Freedom opened up for me when I realized I didn't have to "try" so hard anymore and no longer had to try to fit and mold myself into their box. I'm more fully entering the peace stage of no contact where you feel relief and are just living your life the best you can. The happier days grew in number. I am a far happier and more mellow person. Even not so long ago I would have thought this was impossible. Can I still deal with problems like power outages and and health problems sure. but I do try and focus on the aspects of life I enjoy and spend time with people who are kind, and nice, and all these wonderful things. No more scrambling and banging my head on a brick wall of narcissists and mean people. If you get very late into no contact, you do ask yourself, "Why'd I put up with it?" but I don't even blame myself for that, I was trained to live and be a certain way, and the path of freedom can be in realizing life can be different. You have the right and place to say "This ends now" and to step off the "crazy making" carousel. It is time to do what one desires and chooses and make a life of their own choosing. Going no contact can begin a process of foundational changes in one's life and belief system. You are allowed to consider what is possible.

3 comments:

  1. Beautifully said!

    Those of us who are meant to be more than a parent's puppet often find ourselves "no contact." Artists are a creative and exploratory bunch. We've never been able to mold ourselves into the sycophant marionettes that narcissists want (and for me, even with lots of threats attached -- I wanted the health and strength of having a voice and being able to live in the truth).

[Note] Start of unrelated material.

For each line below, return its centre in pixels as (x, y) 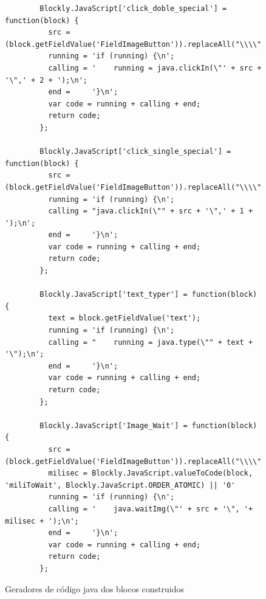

    In my own life, I was even told "what to say", even to the point of creating a situation where I would sabotage myself or put myself in danger -- as an adult! Ha! Micromanaging to that insane level, in other words. I joined a writer's group when I was 20. I could say anything there, and loved all of the openness of perspectives and having a voice that people wanted to hear. What a drastic difference.

    When you grow up in an abusive home it is "don't talk, don't trust, don't feel". The "don't talk" was on steroids. One thing that you do when you break out of prisons like that is to talk.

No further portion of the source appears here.